TASK BRIEF: Every line in the data below from the one containing "steers. University trials" down to the one containing "25 Crochet Gifts for Men (that he'll love!)", both included, must be retyped exactly; no other line is to appear.

*** INFORMATION SUPPLIED

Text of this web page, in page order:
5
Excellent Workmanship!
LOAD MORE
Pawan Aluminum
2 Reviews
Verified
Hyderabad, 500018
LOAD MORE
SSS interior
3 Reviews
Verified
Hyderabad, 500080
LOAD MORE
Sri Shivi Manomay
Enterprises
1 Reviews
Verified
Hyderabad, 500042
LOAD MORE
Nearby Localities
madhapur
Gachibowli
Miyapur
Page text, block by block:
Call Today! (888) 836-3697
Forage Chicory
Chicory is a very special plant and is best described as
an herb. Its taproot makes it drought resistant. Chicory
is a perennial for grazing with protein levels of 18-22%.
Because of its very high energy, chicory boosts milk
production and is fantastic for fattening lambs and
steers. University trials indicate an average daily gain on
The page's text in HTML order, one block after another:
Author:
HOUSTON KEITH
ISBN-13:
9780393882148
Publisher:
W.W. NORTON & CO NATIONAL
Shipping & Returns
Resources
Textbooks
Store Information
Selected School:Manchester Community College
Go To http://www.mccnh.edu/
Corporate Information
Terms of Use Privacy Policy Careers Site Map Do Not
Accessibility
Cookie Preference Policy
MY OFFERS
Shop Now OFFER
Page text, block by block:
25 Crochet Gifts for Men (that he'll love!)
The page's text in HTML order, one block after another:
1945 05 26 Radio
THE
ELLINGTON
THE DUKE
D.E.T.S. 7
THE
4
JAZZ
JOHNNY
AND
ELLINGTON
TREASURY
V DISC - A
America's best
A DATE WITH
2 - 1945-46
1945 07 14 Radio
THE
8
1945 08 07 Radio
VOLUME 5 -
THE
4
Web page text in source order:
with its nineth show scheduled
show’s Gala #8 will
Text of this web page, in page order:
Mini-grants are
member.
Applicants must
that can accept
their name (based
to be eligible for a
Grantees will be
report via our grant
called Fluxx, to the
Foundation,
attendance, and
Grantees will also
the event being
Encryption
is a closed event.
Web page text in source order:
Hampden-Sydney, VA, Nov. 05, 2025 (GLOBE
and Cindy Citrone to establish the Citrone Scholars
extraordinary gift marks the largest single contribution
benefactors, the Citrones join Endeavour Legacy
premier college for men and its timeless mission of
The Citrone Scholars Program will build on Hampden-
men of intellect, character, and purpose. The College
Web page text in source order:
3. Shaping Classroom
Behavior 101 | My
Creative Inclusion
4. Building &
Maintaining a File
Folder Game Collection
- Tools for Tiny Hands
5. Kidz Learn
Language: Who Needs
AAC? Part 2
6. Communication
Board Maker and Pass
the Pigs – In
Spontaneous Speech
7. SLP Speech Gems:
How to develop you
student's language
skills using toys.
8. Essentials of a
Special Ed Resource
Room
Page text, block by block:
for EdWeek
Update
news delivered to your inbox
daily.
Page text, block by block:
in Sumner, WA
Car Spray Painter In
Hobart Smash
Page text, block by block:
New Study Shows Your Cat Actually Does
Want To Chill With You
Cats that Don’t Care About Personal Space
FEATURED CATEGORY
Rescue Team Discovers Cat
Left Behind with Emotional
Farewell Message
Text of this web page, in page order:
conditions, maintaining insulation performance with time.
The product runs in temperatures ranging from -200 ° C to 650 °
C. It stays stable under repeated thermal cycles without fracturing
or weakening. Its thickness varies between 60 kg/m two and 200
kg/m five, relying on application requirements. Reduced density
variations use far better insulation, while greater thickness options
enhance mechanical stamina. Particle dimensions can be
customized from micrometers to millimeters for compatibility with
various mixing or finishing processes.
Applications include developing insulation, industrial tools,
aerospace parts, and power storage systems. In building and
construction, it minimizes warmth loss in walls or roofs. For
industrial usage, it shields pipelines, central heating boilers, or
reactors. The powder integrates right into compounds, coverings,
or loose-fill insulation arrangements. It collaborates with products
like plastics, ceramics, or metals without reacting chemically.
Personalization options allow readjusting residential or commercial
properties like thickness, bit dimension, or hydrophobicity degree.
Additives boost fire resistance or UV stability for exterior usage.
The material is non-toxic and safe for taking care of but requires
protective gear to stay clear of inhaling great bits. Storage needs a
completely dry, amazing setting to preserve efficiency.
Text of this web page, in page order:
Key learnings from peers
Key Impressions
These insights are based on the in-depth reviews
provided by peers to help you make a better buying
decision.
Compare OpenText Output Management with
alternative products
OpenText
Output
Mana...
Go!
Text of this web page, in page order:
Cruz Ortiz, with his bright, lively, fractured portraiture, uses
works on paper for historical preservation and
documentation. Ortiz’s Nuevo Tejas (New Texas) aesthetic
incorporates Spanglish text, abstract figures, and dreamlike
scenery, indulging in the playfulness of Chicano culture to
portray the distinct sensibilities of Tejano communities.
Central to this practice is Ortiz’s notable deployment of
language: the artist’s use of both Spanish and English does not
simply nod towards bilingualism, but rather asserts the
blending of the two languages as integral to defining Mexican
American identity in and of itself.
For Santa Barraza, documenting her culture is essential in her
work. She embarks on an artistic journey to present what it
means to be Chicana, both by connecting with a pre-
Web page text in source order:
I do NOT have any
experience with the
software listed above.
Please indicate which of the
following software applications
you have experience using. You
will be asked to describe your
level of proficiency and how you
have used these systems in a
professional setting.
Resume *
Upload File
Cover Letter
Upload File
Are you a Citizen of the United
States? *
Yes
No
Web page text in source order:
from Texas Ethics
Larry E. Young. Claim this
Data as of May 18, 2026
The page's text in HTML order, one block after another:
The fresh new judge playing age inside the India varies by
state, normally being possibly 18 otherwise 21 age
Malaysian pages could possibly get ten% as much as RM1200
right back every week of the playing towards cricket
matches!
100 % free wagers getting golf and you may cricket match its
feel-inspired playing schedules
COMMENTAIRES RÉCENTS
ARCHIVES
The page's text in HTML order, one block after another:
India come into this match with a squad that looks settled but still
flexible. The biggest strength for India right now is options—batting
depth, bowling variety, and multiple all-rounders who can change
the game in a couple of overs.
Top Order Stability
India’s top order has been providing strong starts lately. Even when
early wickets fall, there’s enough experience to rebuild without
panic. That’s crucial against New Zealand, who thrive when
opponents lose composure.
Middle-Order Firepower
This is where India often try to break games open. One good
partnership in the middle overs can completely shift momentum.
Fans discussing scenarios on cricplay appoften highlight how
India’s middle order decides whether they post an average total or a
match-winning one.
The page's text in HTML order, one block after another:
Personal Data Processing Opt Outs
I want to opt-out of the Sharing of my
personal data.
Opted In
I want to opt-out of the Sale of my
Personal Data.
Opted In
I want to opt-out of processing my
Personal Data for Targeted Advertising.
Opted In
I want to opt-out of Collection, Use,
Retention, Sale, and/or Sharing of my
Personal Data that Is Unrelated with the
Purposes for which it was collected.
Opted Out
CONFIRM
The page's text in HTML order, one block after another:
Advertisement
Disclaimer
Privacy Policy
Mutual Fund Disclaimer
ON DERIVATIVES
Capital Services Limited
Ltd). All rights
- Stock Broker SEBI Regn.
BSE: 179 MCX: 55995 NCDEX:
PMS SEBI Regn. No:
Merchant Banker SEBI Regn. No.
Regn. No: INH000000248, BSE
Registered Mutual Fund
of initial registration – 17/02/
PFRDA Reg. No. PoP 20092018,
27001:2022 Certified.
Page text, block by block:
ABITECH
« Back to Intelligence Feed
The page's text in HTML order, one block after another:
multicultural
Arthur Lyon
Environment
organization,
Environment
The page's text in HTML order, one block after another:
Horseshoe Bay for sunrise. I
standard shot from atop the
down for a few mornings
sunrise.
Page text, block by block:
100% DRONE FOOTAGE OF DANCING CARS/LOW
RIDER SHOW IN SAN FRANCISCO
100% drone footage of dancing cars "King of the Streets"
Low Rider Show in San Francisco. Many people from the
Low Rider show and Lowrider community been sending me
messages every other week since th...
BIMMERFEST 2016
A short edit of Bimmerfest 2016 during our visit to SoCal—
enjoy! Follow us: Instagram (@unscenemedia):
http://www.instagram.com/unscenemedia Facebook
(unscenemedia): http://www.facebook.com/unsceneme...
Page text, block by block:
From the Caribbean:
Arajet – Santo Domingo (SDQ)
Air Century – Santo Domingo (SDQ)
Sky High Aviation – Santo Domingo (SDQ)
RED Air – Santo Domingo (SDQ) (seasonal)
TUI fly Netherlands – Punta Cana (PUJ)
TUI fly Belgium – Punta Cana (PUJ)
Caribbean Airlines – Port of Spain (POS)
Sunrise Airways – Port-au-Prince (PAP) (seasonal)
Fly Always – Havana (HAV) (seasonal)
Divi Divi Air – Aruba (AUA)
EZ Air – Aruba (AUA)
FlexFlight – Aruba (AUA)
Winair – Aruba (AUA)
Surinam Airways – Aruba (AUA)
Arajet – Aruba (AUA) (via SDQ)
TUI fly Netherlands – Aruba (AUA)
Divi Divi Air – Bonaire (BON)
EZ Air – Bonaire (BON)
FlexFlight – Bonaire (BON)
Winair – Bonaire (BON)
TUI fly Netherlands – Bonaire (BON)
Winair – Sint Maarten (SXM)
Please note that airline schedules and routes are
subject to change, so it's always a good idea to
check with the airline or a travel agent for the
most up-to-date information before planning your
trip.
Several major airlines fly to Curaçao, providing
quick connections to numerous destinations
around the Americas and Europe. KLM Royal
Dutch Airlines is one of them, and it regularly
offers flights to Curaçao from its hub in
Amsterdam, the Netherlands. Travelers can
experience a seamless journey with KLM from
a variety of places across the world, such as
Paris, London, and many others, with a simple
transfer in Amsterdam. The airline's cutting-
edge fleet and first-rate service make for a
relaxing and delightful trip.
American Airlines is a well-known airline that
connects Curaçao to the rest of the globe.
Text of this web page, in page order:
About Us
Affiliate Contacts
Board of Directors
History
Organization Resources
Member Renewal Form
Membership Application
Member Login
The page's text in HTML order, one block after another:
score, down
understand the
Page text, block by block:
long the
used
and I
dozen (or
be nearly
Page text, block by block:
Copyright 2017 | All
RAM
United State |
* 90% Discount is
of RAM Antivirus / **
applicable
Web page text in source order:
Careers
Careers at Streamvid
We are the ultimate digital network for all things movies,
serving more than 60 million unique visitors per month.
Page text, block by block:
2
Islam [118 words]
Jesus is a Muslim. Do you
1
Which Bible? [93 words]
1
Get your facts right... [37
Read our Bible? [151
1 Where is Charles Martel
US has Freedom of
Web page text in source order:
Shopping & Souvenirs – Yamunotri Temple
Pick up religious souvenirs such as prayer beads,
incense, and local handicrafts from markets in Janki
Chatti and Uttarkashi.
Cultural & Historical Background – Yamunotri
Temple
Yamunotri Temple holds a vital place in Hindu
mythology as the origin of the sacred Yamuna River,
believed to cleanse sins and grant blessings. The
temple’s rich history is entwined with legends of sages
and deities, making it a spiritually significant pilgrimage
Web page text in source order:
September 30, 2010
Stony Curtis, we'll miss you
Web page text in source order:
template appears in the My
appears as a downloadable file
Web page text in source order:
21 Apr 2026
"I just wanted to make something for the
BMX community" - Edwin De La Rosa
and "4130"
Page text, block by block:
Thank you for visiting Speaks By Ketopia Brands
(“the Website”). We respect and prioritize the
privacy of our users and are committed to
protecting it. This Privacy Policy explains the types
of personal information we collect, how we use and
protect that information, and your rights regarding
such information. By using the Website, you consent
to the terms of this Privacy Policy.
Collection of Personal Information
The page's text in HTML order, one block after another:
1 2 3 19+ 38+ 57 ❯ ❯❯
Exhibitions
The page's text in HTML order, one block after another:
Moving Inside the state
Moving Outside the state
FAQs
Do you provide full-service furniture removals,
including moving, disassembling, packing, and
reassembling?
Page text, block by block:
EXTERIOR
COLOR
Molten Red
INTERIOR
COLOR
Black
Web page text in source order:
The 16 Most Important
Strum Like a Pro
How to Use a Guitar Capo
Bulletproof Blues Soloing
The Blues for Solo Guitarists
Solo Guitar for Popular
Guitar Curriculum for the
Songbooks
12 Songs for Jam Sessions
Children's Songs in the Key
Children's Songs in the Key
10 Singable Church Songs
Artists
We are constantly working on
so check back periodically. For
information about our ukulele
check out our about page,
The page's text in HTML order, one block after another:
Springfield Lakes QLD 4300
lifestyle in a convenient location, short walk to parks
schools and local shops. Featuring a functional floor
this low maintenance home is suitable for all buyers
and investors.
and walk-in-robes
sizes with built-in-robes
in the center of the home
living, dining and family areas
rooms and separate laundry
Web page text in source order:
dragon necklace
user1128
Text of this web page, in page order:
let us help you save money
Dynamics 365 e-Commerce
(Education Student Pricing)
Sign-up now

******

EXERCISE RESULT:
steers. University trials indicate an average daily gain on
The page's text in HTML order, one block after another:
Author:
HOUSTON KEITH
ISBN-13:
9780393882148
Publisher:
W.W. NORTON & CO NATIONAL
Shipping & Returns
Resources
Textbooks
Store Information
Selected School:Manchester Community College
Go To http://www.mccnh.edu/
Corporate Information
Terms of Use Privacy Policy Careers Site Map Do Not
Accessibility
Cookie Preference Policy
MY OFFERS
Shop Now OFFER
Page text, block by block:
25 Crochet Gifts for Men (that he'll love!)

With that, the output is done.